TurboQuantCPU provides seamless integration with HuggingFace Transformers. Patch any model in one line.

Basic Integration

from transformers import AutoModelForCausalLM, AutoTokenizer
from turboquantcpu import patch_model
import torch

# Load model
model = AutoModelForCausalLM.from_pretrained(
    "Qwen/Qwen2.5-0.5B-Instruct",
    torch_dtype=torch.float32,
    device_map="cpu"
)
tokenizer = AutoTokenizer.from_pretrained("Qwen/Qwen2.5-0.5B-Instruct")

# Patch with TurboQuant (one line!)
cache = patch_model(model, mode="prod", bits=4)

# Generate as usual
inputs = tokenizer("Explain quantum computing:", return_tensors="pt")
outputs = model.generate(**inputs, max_new_tokens=100)
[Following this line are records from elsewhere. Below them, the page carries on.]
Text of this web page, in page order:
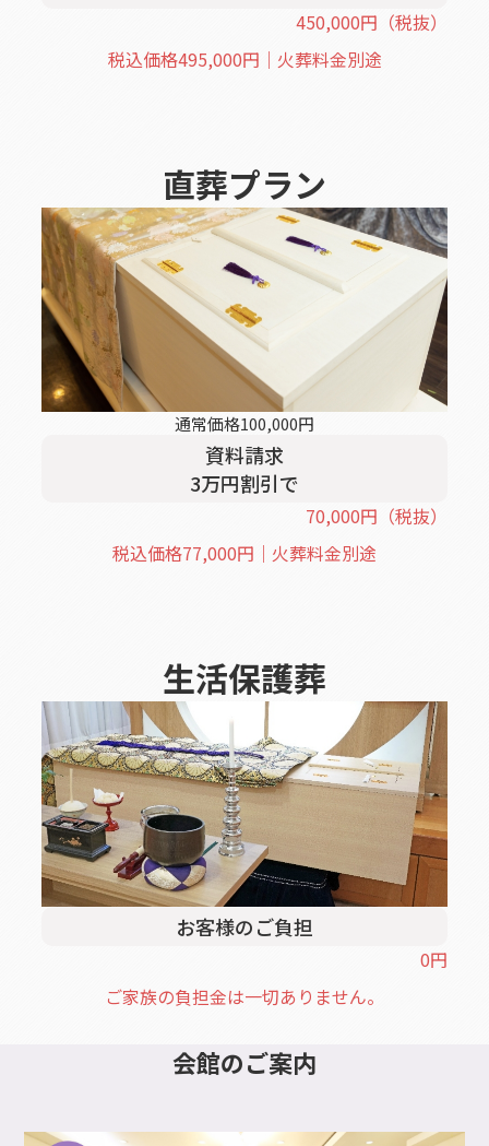
450,000円 （税抜）
税込価格495,000円｜火葬料金別途
直葬プラン
通常価格100,000円
資料請求
3万円割引で
70,000円 （税抜）
税込価格77,000円｜火葬料金別途
生活保護葬
お客様のご負担
0円
ご家族の負担金は一切ありません。
会館のご案内
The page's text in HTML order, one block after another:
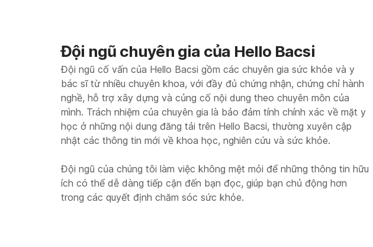
Đội ngũ chuyên gia của Hello Bacsi
Đội ngũ cố vấn của Hello Bacsi gồm các chuyên gia sức khỏe và y
bác sĩ từ nhiều chuyên khoa, với đầy đủ chứng nhận, chứng chỉ hành
nghề, hỗ trợ xây dựng và củng cố nội dung theo chuyên môn của
mình. Trách nhiệm của chuyên gia là bảo đảm tính chính xác về mặt y
học ở những nội dung đăng tải trên Hello Bacsi, thường xuyên cập
nhật các thông tin mới về khoa học, nghiên cứu và sức khỏe.
Đội ngũ của chúng tôi làm việc không mệt mỏi để những thông tin hữu
ích có thể dễ dàng tiếp cận đến bạn đọc, giúp bạn chủ động hơn
trong các quyết định chăm sóc sức khỏe.
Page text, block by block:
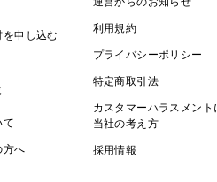
申し込む
て
方へ
利用規約
プライバシーポリシー
特定商取引法
カスタマーハラスメント
当社の考え方
採用情報
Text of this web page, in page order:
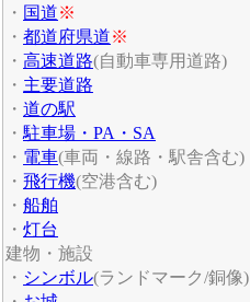
・ 国道※
・ 都道府県道※
・ 高速道路(自動車専用道路)
・ 主要道路
・ 道の駅
・駐車場・PA・SA
・ 電車(車両・線路・駅舎含む)
・ 飛行機(空港含む)
・ 船舶
・ 灯台
建物・施設
・ シンボル(ランドマーク/銅像)
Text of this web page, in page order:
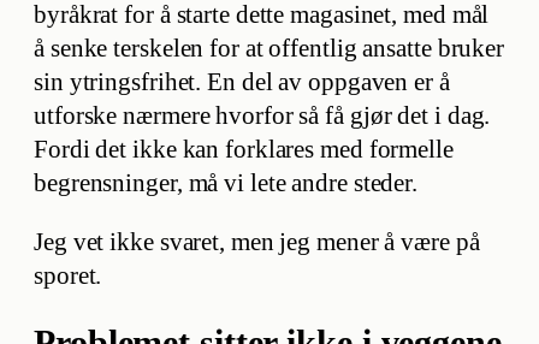
byråkrat for å starte dette magasinet, med mål
å senke terskelen for at offentlig ansatte bruker
sin ytringsfrihet. En del av oppgaven er å
utforske nærmere hvorfor så få gjør det i dag.
Fordi det ikke kan forklares med formelle
begrensninger, må vi lete andre steder.
Jeg vet ikke svaret, men jeg mener å være på
sporet.
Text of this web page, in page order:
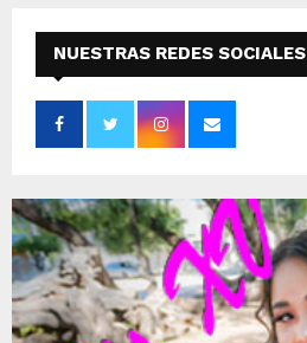
NUESTRAS REDES SOCIALES
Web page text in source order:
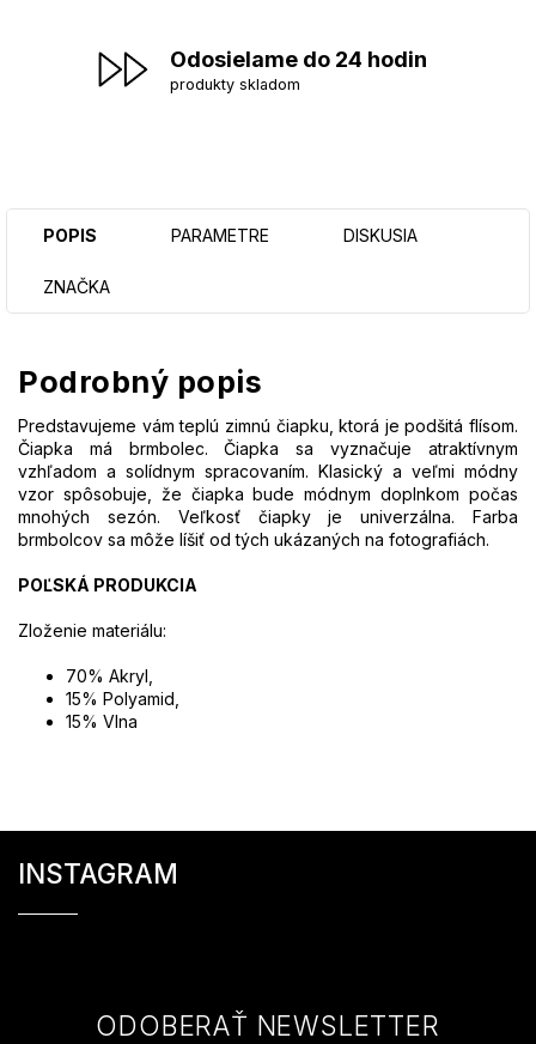
Odosielame do 24 hodin
produkty skladom
POPIS PARAMETRE DISKUSIA
ZNAČKA
Podrobný popis
Predstavujeme vám teplú zimnú čiapku, ktorá je podšitá flísom.
Čiapka má brmbolec. Čiapka sa vyznačuje atraktívnym
vzhľadom a solídnym spracovaním. Klasický a veľmi módny
vzor spôsobuje, že čiapka bude módnym doplnkom počas
mnohých sezón. Veľkosť čiapky je univerzálna. Farba
brmbolcov sa môže líšiť od tých ukázaných na fotografiách.
POĽSKÁ PRODUKCIA
Zloženie materiálu:
70% Akryl,
15% Polyamid,
15% Vlna
INSTAGRAM
ODOBERAŤ NEWSLETTER
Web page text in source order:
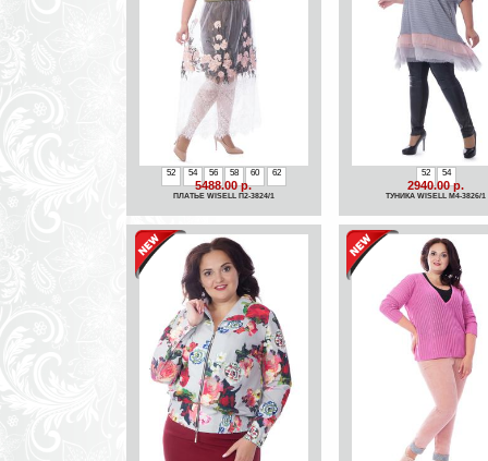
52 54 56 58 60 62
5488.00 р.
ПЛАТЬЕ WISELL П2-3824/1
52 54
2940.00 р.
ТУНИКА WISELL М4-3826/1
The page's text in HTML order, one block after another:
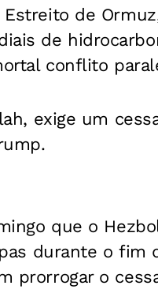
de
de
conflito
exige um
que o
durante o fim
prorrogar o
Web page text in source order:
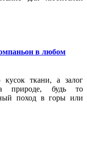
в любом
ткани, а залог
природе, будь то
поход в горы или
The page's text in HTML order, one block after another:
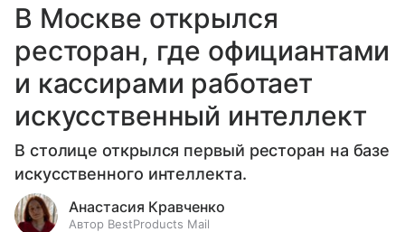
В Москве открылся
ресторан, где официантами
и кассирами работает
искусственный интеллект
В столице открылся первый ресторан на базе
искусственного интеллекта.
Анастасия Кравченко
Автор BestProducts Mail
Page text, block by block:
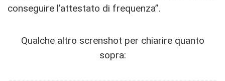
conseguire l’attestato di frequenza”.
Qualche altro screnshot per chiarire quanto
sopra:
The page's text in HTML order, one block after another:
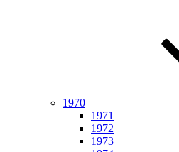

print(tokenizer.decode(outputs[0]))

# View memory savings
print(cache.memory_report())

Patch Configuration

from turboquantcpu import PatchConfig

cfg = PatchConfig(
    mode="prod",           # "qjl", "mse", "prod", "polar"
    bits=4,                # 1-8 bits
    max_seq_len=32768,     # Sliding window
    value_mode="int8",     # "fp16", "int8", "int4"
    use_h2o=False,         # Enable H2O sparse attention
    h2o_heavy_budget=128,
    h2o_recent_budget=64,
)

cache = patch_model(model, cfg=cfg)

Supported Models

TurboQuantCPU works with any model that uses standard attention:

Model Family Status Notes
Llama ✅ Fully supported Llama 2, 3, 3.1
Mistral ✅ Fully supported All versions
Qwen ✅ Fully supported Qwen 2, 2.5
Phi ✅ Fully supported Phi-2, Phi-3
Gemma ✅ Fully supported Gemma 2
Mixtral ✅ Fully supported MoE models
Falcon ✅ Fully supported All versions
Custom ✅ Should work If using standard attention

Memory Report

# After generation
report = cache.memory_report()

print(f"Original FP16: {report['original_fp16_MB']:.1f} MB")
print(f"Compressed: {report['compressed_MB']:.1f} MB")
print(f"Compression ratio: {report['compression_ratio']:.1f}×")

Unpatching

To remove TurboQuantCPU and restore original behavior:

from turboquantcpu import unpatch_model

n_hooks = unpatch_model(model)
print(f"Removed {n_hooks} patches")

Complete Example

import torch
from transformers import AutoModelForCausalLM, AutoTokenizer
from turboquantcpu import patch_model, unpatch_model

def compare_memory(model_name):
    """Compare memory usage with and without TurboQuantCPU."""

    # Load tokenizer
    tokenizer = AutoTokenizer.from_pretrained(model_name)

    # Baseline
    print("=== Baseline (No Compression) ===")
    model = AutoModelForCausalLM.from_pretrained(
        model_name,
        torch_dtype=torch.float32,
        device_map="cpu",
        low_cpu_mem_usage=True
    )

    inputs = tokenizer("Test prompt:", return_tensors="pt")

    import psutil, os
    process = psutil.Process(os.getpid())
    mem_before = process.memory_info().rss / 1024**2

    with torch.no_grad():
        _ = model.generate(**inputs, max_new_tokens=50, use_cache=True)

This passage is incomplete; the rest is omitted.